Uma arcada dentária tão impecável tendia a ser dentadura, suspeitei. Acomodados na mesa, cochichei isso ao amigo. Antes de responder, ele imprimiu ar indignado e de espanto no seu semblante redondo.
– Essa é uma mulher chique, cara! São dentes naturais!
Sem timidez, ela aconchegou nossas mãos simultaneamente, indicando estar feliz por nos ter ali pertinho. Senti maciez de pétala de rosa naquele carinho…
Logo entramos a falar sobre tudo, inclusive fofocas. Inteligência e conhecimento também sobravam na professora…
A professora pedia que repetisse algumas coisas, talvez por não escutar direito. Deixa para encostar mais sua cadeira junto a mim.
Estranhei vê-la a menos de um palmo, esbanjando sorrisão feliz de “estou pronta para você”. Isso dizia explicitamente nos olhos verdes…
Esperto, meu amigo flagrou o início do flerte, cutucando-me levemente.
Percebi, pelas suas sobrancelhas arqueadas, interligadas no legítimo estilo árabe, que já tinha em mente os próximos acontecimentos da noite…
– Viu aí? Ela já está no ataque! Prepare-se!
Inevitável um olhar esgazeado. Não queria ser surpreendido…
A professora colara seu rosto junto ao meu, e disparou perguntas sibilantes. Senti o vento de cada palavras nos tímpanos.
– Você vem sempre aqui? Esse seu amigo aí não sai daqui. Vim também com ele algumas vezes.
– Não sou chegado a estilo chorinho… – respondi na defensiva.
Aproveitamos para pedir mais bebida ao ver o garçom na mesa ao lado.
A professora não parava de falar e de afagar minha face, cabelos, orelhas. Realmente, ela no ataque…

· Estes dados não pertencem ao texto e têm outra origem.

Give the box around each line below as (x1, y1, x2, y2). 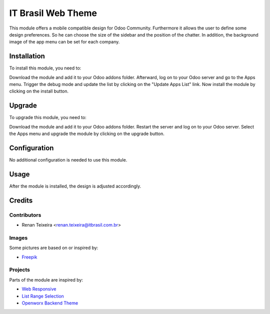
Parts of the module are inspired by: (9, 276, 83, 282)
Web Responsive (21, 286, 56, 292)
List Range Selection (21, 293, 64, 299)
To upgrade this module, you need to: (9, 114, 87, 120)
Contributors (9, 211, 41, 218)
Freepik (21, 254, 37, 260)
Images (9, 234, 28, 241)
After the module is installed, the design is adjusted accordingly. (9, 183, 141, 189)
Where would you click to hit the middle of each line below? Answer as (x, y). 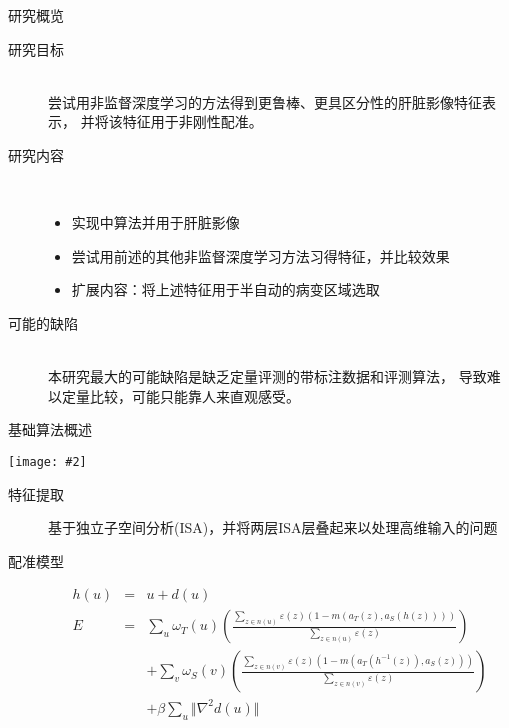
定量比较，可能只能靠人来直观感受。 (180, 395)
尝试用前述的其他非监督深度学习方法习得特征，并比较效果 (260, 255)
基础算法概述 (50, 429)
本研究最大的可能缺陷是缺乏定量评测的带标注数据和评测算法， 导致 (267, 376)
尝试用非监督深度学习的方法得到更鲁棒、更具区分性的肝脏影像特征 (265, 101)
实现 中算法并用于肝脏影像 (155, 222)
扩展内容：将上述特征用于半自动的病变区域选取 (225, 289)
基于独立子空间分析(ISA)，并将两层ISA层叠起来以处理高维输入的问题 (273, 527)
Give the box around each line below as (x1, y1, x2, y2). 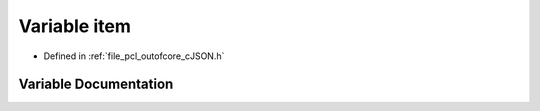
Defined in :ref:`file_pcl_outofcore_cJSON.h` (43, 50, 225, 62)
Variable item (18, 15, 132, 37)
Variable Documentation (18, 76, 174, 93)
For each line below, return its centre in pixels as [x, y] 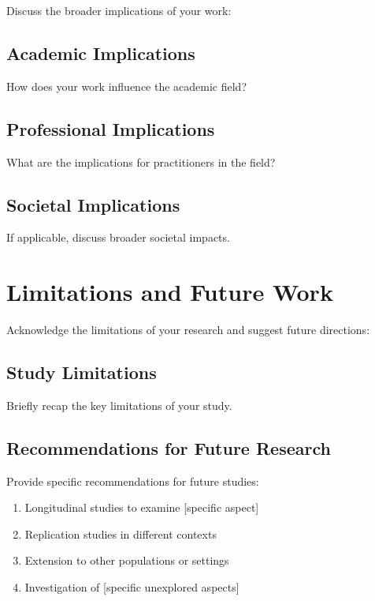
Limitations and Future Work [170, 292]
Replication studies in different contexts [121, 533]
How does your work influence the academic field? [127, 86]
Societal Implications [93, 204]
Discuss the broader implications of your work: [119, 10]
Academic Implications [101, 53]
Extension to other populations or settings [127, 560]
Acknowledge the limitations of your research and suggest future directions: [188, 330]
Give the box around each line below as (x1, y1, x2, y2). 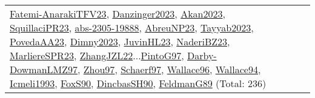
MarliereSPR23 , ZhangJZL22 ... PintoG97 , (10, 48, 184, 62)
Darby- (187, 48, 217, 62)
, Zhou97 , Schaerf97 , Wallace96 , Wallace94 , (78, 62, 261, 76)
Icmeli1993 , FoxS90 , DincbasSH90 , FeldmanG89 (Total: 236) (10, 76, 267, 90)
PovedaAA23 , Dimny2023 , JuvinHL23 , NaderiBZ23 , (10, 34, 230, 48)
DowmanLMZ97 (10, 62, 78, 76)
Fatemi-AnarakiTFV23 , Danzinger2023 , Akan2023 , (10, 7, 225, 21)
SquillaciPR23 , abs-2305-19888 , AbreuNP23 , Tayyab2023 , (10, 21, 254, 34)
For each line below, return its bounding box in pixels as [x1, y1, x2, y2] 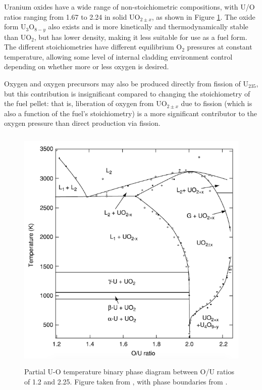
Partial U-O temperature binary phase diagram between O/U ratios [24, 366, 234, 377]
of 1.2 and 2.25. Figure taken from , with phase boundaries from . [24, 376, 228, 386]
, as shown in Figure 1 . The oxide [151, 11, 255, 22]
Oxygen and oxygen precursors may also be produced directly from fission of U [4, 78, 249, 89]
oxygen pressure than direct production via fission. [4, 118, 161, 128]
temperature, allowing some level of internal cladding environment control [4, 51, 233, 62]
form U [4, 21, 26, 32]
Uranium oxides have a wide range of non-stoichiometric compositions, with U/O [4, 2, 255, 12]
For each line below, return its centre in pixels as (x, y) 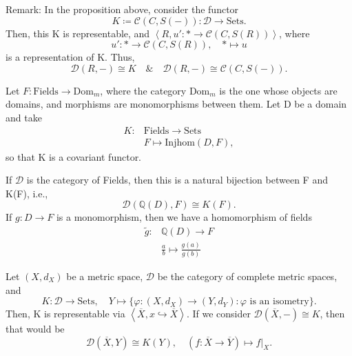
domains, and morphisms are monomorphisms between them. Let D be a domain (176, 104)
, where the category (143, 90)
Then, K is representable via (65, 314)
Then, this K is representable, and (78, 33)
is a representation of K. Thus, (70, 57)
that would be (35, 329)
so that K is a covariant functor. (74, 156)
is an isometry (279, 302)
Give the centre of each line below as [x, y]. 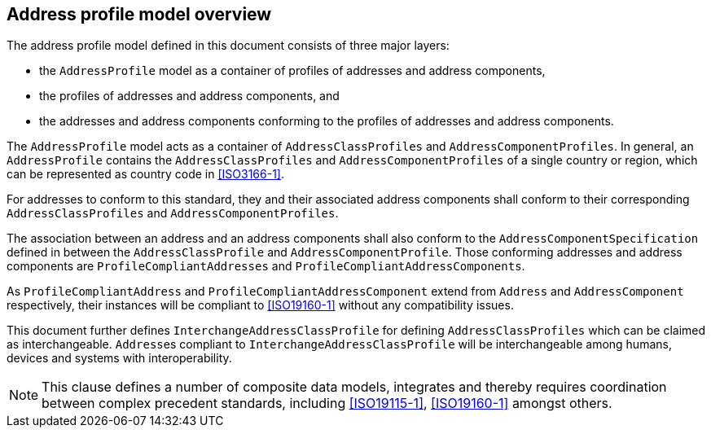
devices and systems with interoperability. [119, 358]
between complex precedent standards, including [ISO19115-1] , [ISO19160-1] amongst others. [327, 403]
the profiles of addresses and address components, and [189, 96]
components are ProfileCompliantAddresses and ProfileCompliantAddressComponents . [266, 266]
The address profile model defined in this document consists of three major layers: [228, 46]
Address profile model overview [139, 14]
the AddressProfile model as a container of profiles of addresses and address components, [292, 71]
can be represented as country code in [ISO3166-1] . [146, 174]
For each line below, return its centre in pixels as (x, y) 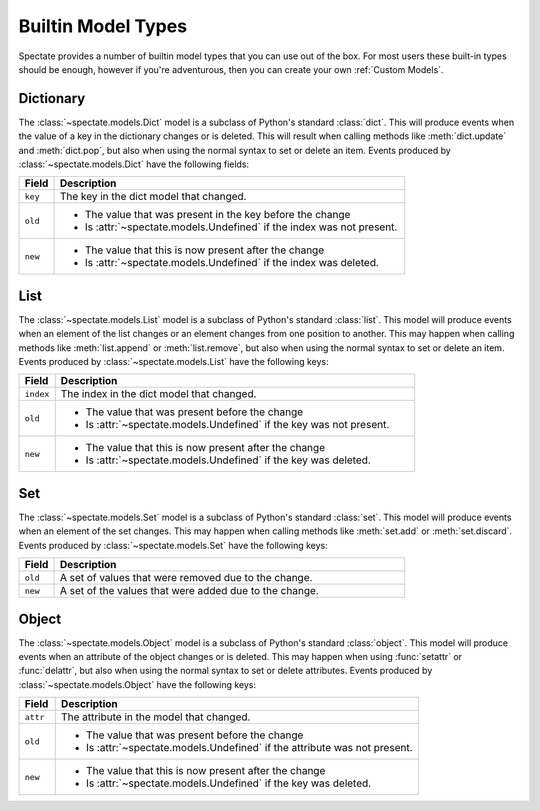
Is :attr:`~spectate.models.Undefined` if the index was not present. (241, 227)
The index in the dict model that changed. (158, 394)
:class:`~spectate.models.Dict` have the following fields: (134, 164)
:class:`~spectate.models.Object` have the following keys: (137, 684)
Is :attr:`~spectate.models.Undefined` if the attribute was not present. (249, 748)
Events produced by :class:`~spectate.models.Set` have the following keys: (173, 545)
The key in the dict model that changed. (153, 197)
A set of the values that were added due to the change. (189, 591)
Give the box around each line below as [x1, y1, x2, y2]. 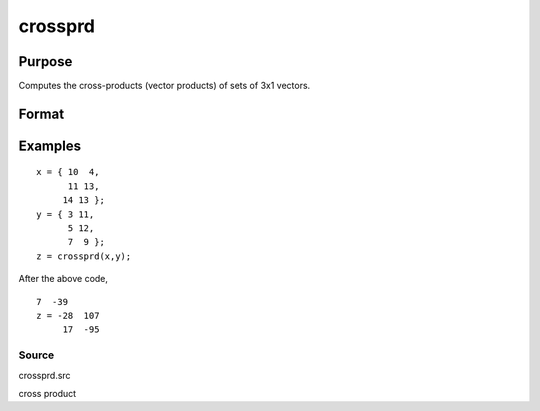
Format [18, 105, 65, 122]
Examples [18, 137, 82, 154]
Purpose [18, 53, 73, 70]
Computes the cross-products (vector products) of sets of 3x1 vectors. [18, 80, 311, 92]
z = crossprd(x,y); [36, 250, 132, 262]
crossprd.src [18, 369, 71, 381]
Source [18, 348, 55, 362]
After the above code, [18, 273, 109, 285]
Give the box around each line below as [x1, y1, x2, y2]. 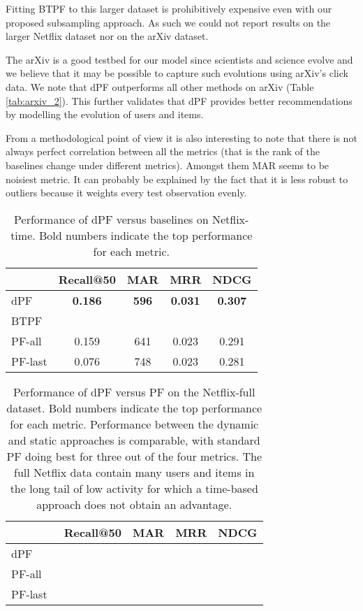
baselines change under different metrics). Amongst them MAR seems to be [6, 157, 329, 172]
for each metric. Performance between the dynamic [10, 415, 259, 432]
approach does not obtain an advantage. [36, 496, 232, 512]
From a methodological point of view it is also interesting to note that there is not [6, 130, 357, 145]
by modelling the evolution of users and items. [6, 107, 204, 122]
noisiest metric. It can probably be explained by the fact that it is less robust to [6, 171, 348, 186]
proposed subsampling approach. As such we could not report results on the [6, 15, 331, 29]
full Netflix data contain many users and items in [14, 463, 255, 480]
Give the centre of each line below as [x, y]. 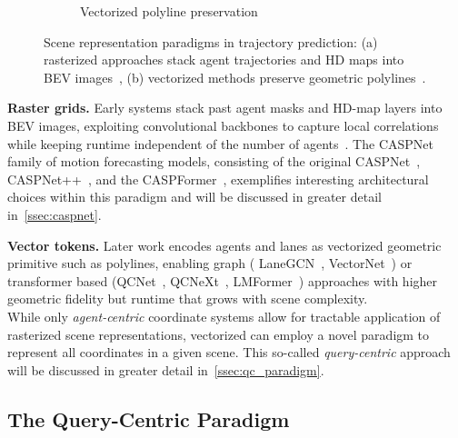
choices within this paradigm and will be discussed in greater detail [194, 197]
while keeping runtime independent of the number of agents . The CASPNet [220, 143]
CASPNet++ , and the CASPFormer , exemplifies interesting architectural [218, 179]
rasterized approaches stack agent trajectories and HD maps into [224, 60]
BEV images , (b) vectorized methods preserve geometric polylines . [235, 77]
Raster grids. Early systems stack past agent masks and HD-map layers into [225, 108]
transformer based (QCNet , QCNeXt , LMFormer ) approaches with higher [223, 280]
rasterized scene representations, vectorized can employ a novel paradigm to [219, 334]
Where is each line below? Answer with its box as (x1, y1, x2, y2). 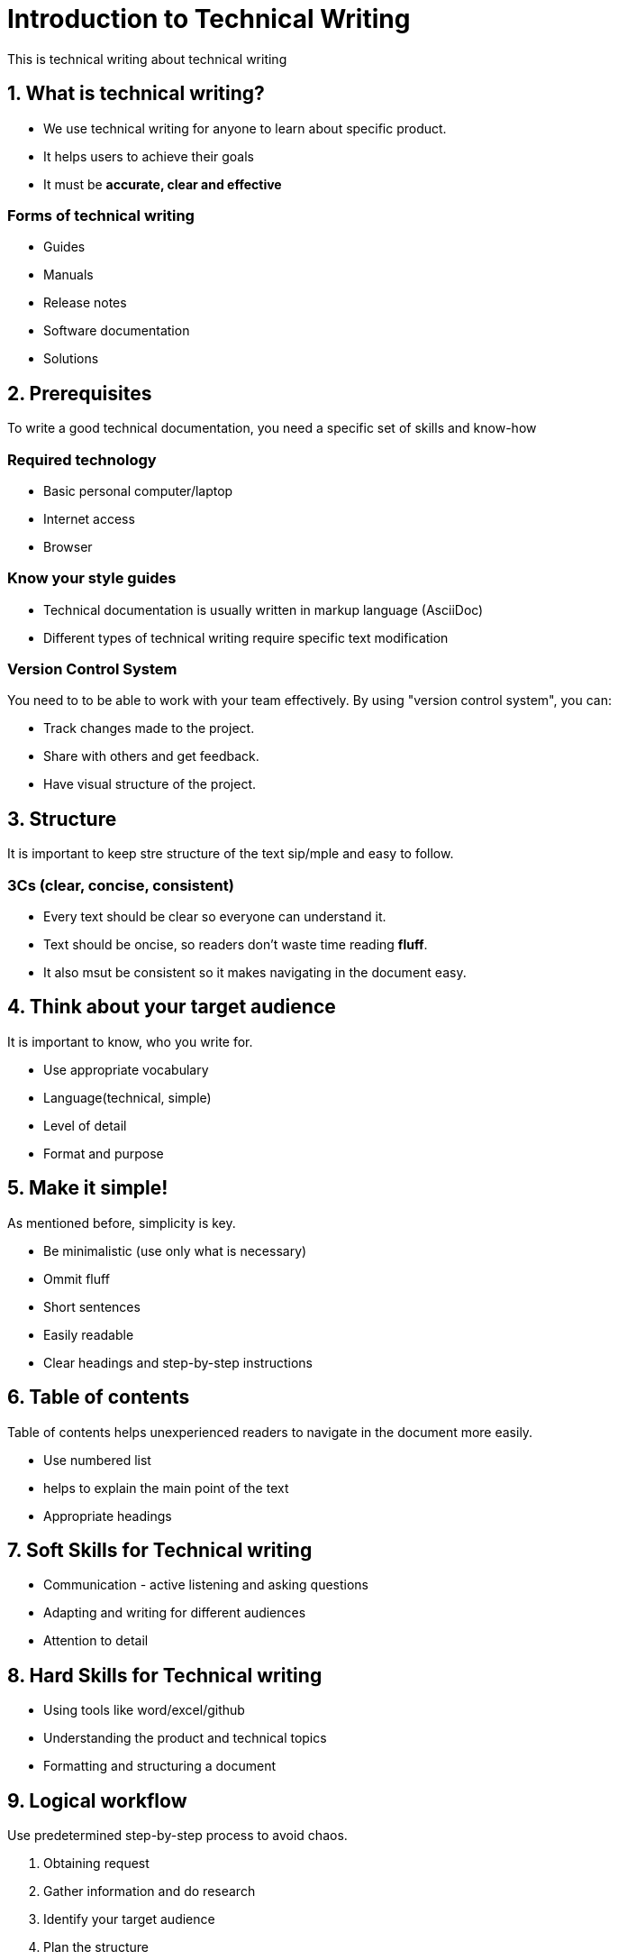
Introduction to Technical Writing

Como quem assiste um filme devorando pipoca, meu amigo alternava goles de cerveja nos observando risonho.
– Você gostou de mim? – perguntou direto.
Dei um sacolejo na minha timidez repentina, lembrando ter 41 anos. Normalíssimo tudo aquilo, portanto…
Respondi que sim. A professora abriu novo sorriso contente, transcendendo vitória. E se achegou mais e mais, abraçando-me lateralmente.
Correspondi, lógico, concluindo que ficaríamos naquela posição terna. Ela forçou meu rosto a fitá-la e, sem avisar, lascou beijo surpresa.
Afastei-a delicadamente ao sentir seu hálito recendendo a cigarro e bebida etílica. Não foi legal para ambos…
Ela estranhou, naturalmente.
– Ei… Não gosta de mulher, é?! – pergunta de disparate.
– Não sou gay, se quer saber. Só fui surpreendido…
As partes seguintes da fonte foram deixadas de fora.